# Using Uber Eats Earnings Forecasts



## ryan1986 (8 mo ago)

Has anyone had success using the Uber Eats Earnings Forecasts, the bar graphs showing “earning trends” in each delivery area?

For me, they always show peak earnings potential between 4 pm and 8 pm, especially on weekends. I also get notifications about high demand in my Uber inbox, and there are 1.2x promotions…

But, these are usually the slowest time of the day for me… I have a steady pace of orders from about 1 pm - 4 pm, then I get almost nothing from 4 - 8 pm even waiting outside the most popular Uber Eats places, and then I start getting orders again from about 8 pm to midnight?

Do these earning forecasts not account for the number of delivery drivers working? Are these simply showing order volumes instead of potential earnings for drivers?

For me I feel like they are almost opposite… the high bars at dinner on weekends mean there are gonna be lots of drivers so the order pace is gonna slow down. I get more orders more consistently on weekdays during non-peak hours, exactly opposite of the Earnings Forecast.

I haven’t been able to find much discussion of them anywhere, and I am wondering if anyone has figured them out.

Are these Earning Forecasts or “high demand” messages useful tools for anyone?


----------



## Stevie The magic Unicorn (Apr 3, 2018)

I suspect that they are just looking at the number of orders they are getting in from customers and putting out lots of carrots to get drivers to cover the deliveries.

Baring something weird, i would expect more orders from during the 4pm to 8 pm timeframe.

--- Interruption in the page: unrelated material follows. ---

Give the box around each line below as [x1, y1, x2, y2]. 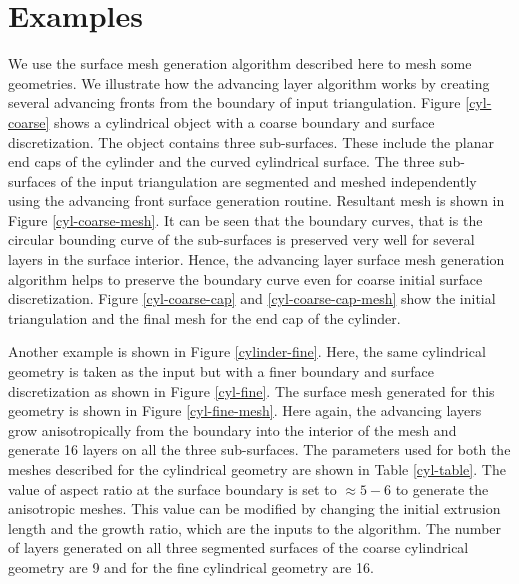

I think you nailed on the head that their earnings forecasts are showing uber's total business not what drivers are making. It sounds to me like there's too many drivers online at peak hours.


----------



## ryan1986 (8 mo ago)

.


----------



## Mad_Jack_Flint (Nov 19, 2020)

The reason for the slow down is because of more drivers at those peak hours and Uber is just showing how busy they are with the hope more ants will be out there so they can deliver the food quick and cheap…


----------